WHAT TO WORK ON:
Report each line of the records below that holds the word "Menurut".

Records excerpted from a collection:
+--
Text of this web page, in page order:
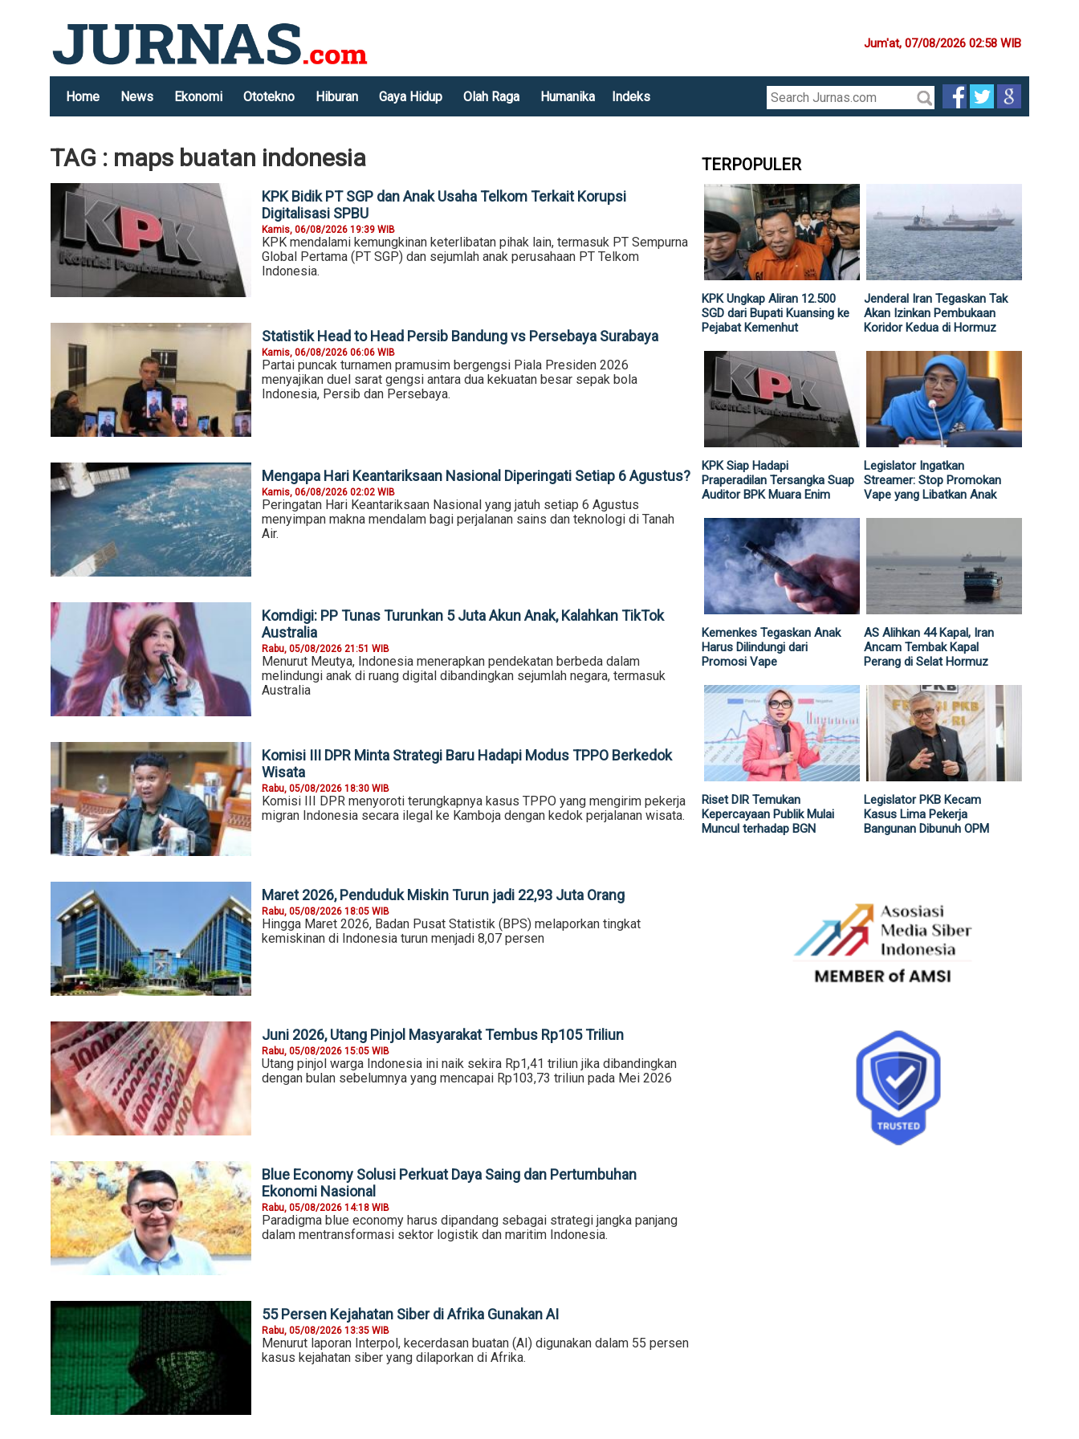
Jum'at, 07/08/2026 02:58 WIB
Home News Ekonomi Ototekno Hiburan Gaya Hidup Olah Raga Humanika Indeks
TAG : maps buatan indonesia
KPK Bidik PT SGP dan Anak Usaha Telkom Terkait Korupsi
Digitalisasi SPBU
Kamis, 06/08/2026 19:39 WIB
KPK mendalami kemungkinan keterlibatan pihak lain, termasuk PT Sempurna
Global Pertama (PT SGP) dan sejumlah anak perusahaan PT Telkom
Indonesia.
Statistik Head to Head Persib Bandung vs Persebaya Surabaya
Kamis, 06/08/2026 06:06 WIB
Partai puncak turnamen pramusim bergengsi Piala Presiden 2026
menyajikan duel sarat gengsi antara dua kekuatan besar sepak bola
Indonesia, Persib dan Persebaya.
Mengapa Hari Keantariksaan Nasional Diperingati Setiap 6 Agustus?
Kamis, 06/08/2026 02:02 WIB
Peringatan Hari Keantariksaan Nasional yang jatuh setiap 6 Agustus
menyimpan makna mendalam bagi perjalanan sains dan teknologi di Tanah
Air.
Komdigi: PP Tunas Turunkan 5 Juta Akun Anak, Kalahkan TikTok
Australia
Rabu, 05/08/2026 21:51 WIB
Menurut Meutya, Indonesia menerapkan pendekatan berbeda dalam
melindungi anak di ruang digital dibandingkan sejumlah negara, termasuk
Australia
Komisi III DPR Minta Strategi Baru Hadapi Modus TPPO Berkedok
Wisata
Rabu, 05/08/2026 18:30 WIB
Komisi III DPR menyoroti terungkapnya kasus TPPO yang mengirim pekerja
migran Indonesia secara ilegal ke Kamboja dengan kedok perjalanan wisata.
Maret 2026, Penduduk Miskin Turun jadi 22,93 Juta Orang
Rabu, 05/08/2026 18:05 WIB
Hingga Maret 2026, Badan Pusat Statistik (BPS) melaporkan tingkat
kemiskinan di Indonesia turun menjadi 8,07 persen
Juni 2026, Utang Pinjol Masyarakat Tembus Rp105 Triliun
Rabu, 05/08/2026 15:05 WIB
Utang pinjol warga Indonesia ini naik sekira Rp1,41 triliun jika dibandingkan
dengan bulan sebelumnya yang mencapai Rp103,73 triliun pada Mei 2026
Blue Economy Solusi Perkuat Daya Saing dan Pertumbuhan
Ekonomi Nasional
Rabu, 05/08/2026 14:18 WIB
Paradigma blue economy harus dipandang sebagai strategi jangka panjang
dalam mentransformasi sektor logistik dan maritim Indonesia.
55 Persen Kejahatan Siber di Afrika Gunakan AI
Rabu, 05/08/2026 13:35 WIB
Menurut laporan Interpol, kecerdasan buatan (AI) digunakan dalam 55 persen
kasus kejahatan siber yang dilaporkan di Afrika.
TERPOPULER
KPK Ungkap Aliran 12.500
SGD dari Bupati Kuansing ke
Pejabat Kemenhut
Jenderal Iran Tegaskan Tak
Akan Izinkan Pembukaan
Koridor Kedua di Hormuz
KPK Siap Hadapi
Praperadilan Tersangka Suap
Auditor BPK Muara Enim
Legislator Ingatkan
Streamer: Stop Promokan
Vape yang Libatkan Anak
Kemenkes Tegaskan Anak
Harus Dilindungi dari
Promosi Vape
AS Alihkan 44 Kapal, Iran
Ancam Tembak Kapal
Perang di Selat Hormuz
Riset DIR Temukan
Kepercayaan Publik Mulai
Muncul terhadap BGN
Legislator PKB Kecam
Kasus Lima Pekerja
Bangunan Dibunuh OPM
+--
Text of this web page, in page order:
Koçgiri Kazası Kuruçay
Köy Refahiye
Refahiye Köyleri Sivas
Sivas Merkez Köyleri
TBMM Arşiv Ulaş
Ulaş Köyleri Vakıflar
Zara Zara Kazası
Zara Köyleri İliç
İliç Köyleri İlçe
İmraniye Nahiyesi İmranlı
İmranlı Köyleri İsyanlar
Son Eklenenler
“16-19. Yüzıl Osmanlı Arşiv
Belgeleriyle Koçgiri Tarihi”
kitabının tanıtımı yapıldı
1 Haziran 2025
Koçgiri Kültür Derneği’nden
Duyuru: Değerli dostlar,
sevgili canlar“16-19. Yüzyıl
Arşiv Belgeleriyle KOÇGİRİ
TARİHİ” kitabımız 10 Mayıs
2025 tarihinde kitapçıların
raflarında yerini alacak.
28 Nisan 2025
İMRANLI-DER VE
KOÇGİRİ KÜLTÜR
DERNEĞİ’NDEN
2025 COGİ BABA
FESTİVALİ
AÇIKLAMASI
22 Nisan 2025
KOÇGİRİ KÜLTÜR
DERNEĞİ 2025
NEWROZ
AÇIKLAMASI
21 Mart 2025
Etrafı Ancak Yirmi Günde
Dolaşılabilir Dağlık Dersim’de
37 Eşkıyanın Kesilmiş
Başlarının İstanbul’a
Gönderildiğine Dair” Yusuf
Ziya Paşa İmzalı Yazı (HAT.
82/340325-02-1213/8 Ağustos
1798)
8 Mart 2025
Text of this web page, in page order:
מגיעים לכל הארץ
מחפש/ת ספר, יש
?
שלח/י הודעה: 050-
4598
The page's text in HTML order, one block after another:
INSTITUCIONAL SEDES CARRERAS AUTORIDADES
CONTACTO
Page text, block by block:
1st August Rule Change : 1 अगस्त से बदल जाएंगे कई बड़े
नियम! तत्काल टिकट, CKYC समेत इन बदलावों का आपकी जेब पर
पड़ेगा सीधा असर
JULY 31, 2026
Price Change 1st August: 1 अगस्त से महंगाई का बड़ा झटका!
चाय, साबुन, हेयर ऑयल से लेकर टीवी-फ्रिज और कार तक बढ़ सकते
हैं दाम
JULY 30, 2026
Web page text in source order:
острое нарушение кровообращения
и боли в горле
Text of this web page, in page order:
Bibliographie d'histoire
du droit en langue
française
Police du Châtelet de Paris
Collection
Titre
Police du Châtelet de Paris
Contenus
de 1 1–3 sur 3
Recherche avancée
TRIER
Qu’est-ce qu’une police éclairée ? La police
+--
PROBLEM SOLUTION:
Menurut Meutya, Indonesia menerapkan pendekatan berbeda dalam
Menurut laporan Interpol, kecerdasan buatan (AI) digunakan dalam 55 persen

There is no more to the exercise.